§ What is needed
From the line containing "Scope of Lancet" through the last line of the entries, set down every line exactly and add nothing.

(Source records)
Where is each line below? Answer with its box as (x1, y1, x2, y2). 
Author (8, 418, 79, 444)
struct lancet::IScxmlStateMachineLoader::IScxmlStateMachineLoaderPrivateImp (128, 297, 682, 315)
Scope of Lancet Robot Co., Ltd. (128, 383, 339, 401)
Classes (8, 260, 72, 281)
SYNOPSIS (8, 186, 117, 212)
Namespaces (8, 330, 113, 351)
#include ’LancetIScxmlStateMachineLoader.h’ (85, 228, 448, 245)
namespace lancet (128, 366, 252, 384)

§ Output of the task
Scope of Lancet Robot Co., Ltd. (128, 383, 339, 401)
Classes (8, 260, 72, 281)
SYNOPSIS (8, 186, 117, 212)
Namespaces (8, 330, 113, 351)
#include ’LancetIScxmlStateMachineLoader.h’ (85, 228, 448, 245)
namespace lancet (128, 366, 252, 384)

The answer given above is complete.